Rating agency                                 Senior notes       Outlook
Moody's Investors Service (Moody's)               Ba2            Stable
Standard & Poor's Ratings Service (S&P)            BB            Stable
Fitch Ratings Service (Fitch)                      BB           Positive



Changes in credit ratings may affect our access to the capital markets, the cost
of short-term debt through interest rates and fees under our lines of credit,
the interest rate on the Adjustable Rate Notes, the rates available on new
long-term debt, our pool of investors and funding sources, the borrowing costs
and margin deposit requirements on our OTC derivative instruments and credit
assurance requirements, including collateral, in support of our midstream
service contracts, joint venture arrangements or construction contracts. Margin
deposits on our OTC derivative instruments are also subject to factors other
than credit rating, such as natural gas prices and credit thresholds set forth
in the agreements between us and hedging counterparties. As of February 12,
2021, we had sufficient unused borrowing capacity, net of letters of credit,
under our credit facility to satisfy any requests for margin deposit or other
collateral that our counterparties are permitted to request of us pursuant to
our OTC derivative instruments, midstream services contracts and other
contracts. As of February 12, 2021, such assurances could be up to approximately
$1.0 billion, inclusive of letters of credit, OTC derivative instrument margin
deposits and other collateral posted of approximately $0.9 billion in the
aggregate. See Notes 3 and 10 to the Consolidated Financial Statements for
further information.

Our debt agreements and other financial obligations contain various provisions
that, if not complied with, could result in default or event of default under
our credit facility, mandatory partial or full repayment of amounts outstanding,
reduced loan capacity or other similar actions.
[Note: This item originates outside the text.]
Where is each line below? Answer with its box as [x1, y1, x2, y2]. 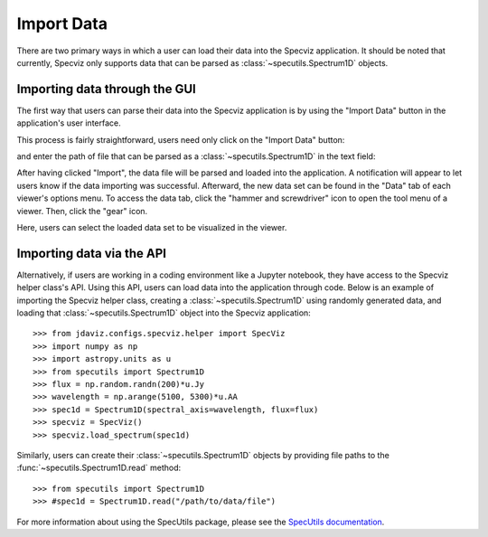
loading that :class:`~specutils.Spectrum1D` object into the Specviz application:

The most significant covenants
and events of default under the debt agreements relate to maintenance of a
debt-to-total capitalization ratio, limitations on transactions with affiliates,
insolvency events, nonpayment of scheduled principal or interest payments,
acceleration of other financial obligations and change of control provisions.
Our credit facility contains financial covenants that require us to have a total
debt-to-total capitalization ratio no greater than 65%. The calculation of this
ratio excludes the effects of accumulated other comprehensive income. As of
December 31, 2020, we were in compliance with all debt provisions and covenants.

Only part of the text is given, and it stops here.